## Aim of the exercise
When a line in the records contains the string "than", copy that line.

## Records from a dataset

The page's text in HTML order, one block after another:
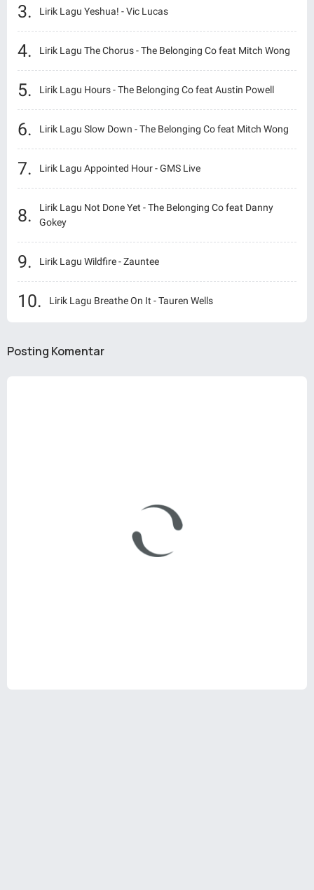
Lirik Lagu Yeshua! - Vic Lucas
Lirik Lagu The Chorus - The Belonging Co feat Mitch Wong
Lirik Lagu Hours - The Belonging Co feat Austin Powell
Lirik Lagu Slow Down - The Belonging Co feat Mitch Wong
Lirik Lagu Appointed Hour - GMS Live
Lirik Lagu Not Done Yet - The Belonging Co feat Danny
Gokey
Lirik Lagu Wildfire - Zauntee
Lirik Lagu Breathe On It - Tauren Wells
Posting Komentar
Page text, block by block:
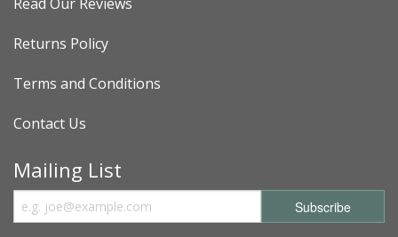
Read Our Reviews
Returns Policy
Terms and Conditions
Contact Us
Mailing List
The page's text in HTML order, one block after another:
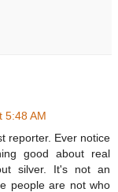
5:48 AM
reporter. Ever notice
good about real
silver. It's not an
people are not who
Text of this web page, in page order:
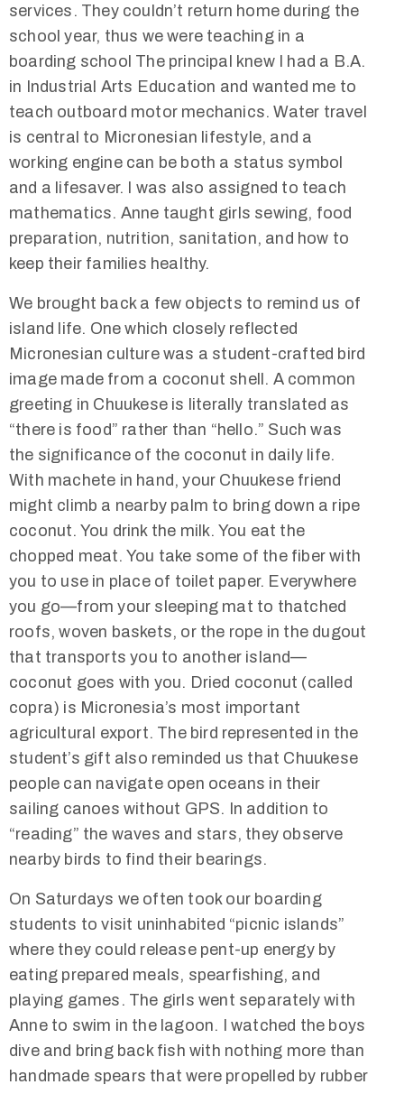
services. They couldn’t return home during the
school year, thus we were teaching in a
boarding school The principal knew I had a B.A.
in Industrial Arts Education and wanted me to
teach outboard motor mechanics. Water travel
is central to Micronesian lifestyle, and a
working engine can be both a status symbol
and a lifesaver. I was also assigned to teach
mathematics. Anne taught girls sewing, food
preparation, nutrition, sanitation, and how to
keep their families healthy.
We brought back a few objects to remind us of
island life. One which closely reflected
Micronesian culture was a student-crafted bird
image made from a coconut shell. A common
greeting in Chuukese is literally translated as
“there is food” rather than “hello.” Such was
the significance of the coconut in daily life.
With machete in hand, your Chuukese friend
might climb a nearby palm to bring down a ripe
coconut. You drink the milk. You eat the
chopped meat. You take some of the fiber with
you to use in place of toilet paper. Everywhere
you go—from your sleeping mat to thatched
roofs, woven baskets, or the rope in the dugout
that transports you to another island—
coconut goes with you. Dried coconut (called
copra) is Micronesia’s most important
agricultural export. The bird represented in the
student’s gift also reminded us that Chuukese
people can navigate open oceans in their
sailing canoes without GPS. In addition to
“reading” the waves and stars, they observe
nearby birds to find their bearings.
On Saturdays we often took our boarding
students to visit uninhabited “picnic islands”
where they could release pent-up energy by
eating prepared meals, spearfishing, and
playing games. The girls went separately with
Anne to swim in the lagoon. I watched the boys
dive and bring back fish with nothing more than
handmade spears that were propelled by rubber

## Task solution
“there is food” rather than “hello.” Such was
dive and bring back fish with nothing more than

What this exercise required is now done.